§ **What is being asked**:
Could you please find each line in the records that contains the word "year" and copy it?

═══ Data shown

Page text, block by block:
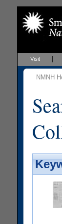
Visit
NMNH
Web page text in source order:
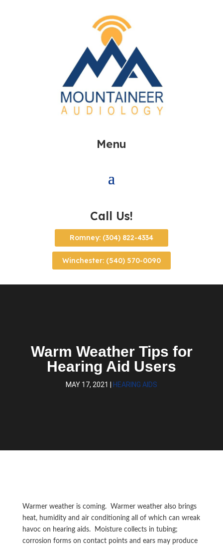
Menu
Call Us!
Romney: (304) 822-4334
Winchester: (540) 570-0090
Warm Weather Tips for
Hearing Aid Users
MAY 17, 2021 HEARING AIDS
Warmer weather is coming. Warmer weather also brings
heat, humidity and air conditioning all of which can wreak
havoc on hearing aids. Moisture collects in tubing;
corrosion forms on contact points and ears may produce
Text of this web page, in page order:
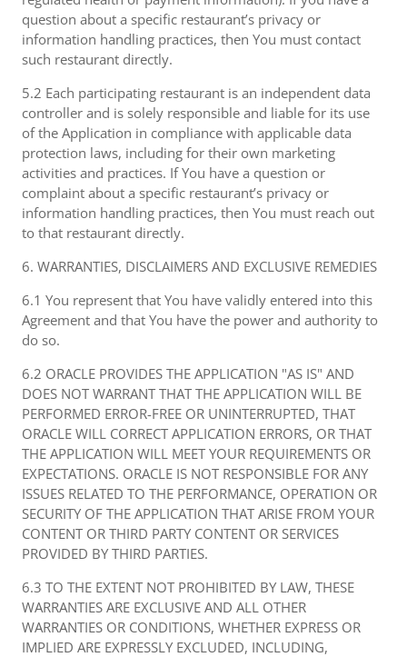
question about a specific restaurant’s privacy or
information handling practices, then You must contact
such restaurant directly.
5.2 Each participating restaurant is an independent data
controller and is solely responsible and liable for its use
of the Application in compliance with applicable data
protection laws, including for their own marketing
activities and practices. If You have a question or
complaint about a specific restaurant’s privacy or
information handling practices, then You must reach out
to that restaurant directly.
6. WARRANTIES, DISCLAIMERS AND EXCLUSIVE REMEDIES
6.1 You represent that You have validly entered into this
Agreement and that You have the power and authority to
do so.
6.2 ORACLE PROVIDES THE APPLICATION "AS IS" AND
DOES NOT WARRANT THAT THE APPLICATION WILL BE
PERFORMED ERROR-FREE OR UNINTERRUPTED, THAT
ORACLE WILL CORRECT APPLICATION ERRORS, OR THAT
THE APPLICATION WILL MEET YOUR REQUIREMENTS OR
EXPECTATIONS. ORACLE IS NOT RESPONSIBLE FOR ANY
ISSUES RELATED TO THE PERFORMANCE, OPERATION OR
SECURITY OF THE APPLICATION THAT ARISE FROM YOUR
CONTENT OR THIRD PARTY CONTENT OR SERVICES
PROVIDED BY THIRD PARTIES.
6.3 TO THE EXTENT NOT PROHIBITED BY LAW, THESE
WARRANTIES ARE EXCLUSIVE AND ALL OTHER
WARRANTIES OR CONDITIONS, WHETHER EXPRESS OR
IMPLIED ARE EXPRESSLY EXCLUDED, INCLUDING,
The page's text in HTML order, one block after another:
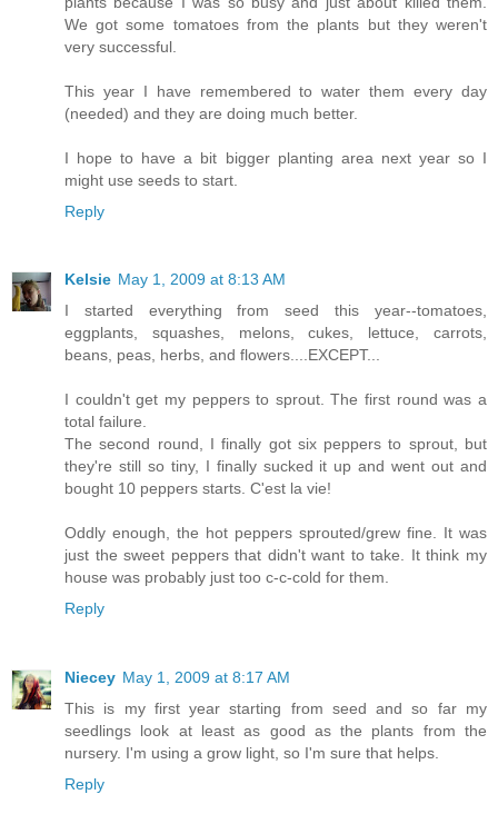
We got some tomatoes from the plants but they weren't
very successful.
This year I have remembered to water them every day
(needed) and they are doing much better.
I hope to have a bit bigger planting area next year so I
might use seeds to start.
Reply
Kelsie May 1, 2009 at 8:13 AM
I started everything from seed this year--tomatoes,
eggplants, squashes, melons, cukes, lettuce, carrots,
beans, peas, herbs, and flowers....EXCEPT...
I couldn't get my peppers to sprout. The first round was a
total failure.
The second round, I finally got six peppers to sprout, but
they're still so tiny, I finally sucked it up and went out and
bought 10 peppers starts. C'est la vie!
Oddly enough, the hot peppers sprouted/grew fine. It was
just the sweet peppers that didn't want to take. It think my
house was probably just too c-c-cold for them.
Reply
Niecey May 1, 2009 at 8:17 AM
This is my first year starting from seed and so far my
seedlings look at least as good as the plants from the
nursery. I'm using a grow light, so I'm sure that helps.
Reply

══════

§ **Exercise response**:
This year I have remembered to water them every day
I hope to have a bit bigger planting area next year so I
I started everything from seed this year--tomatoes,
This is my first year starting from seed and so far my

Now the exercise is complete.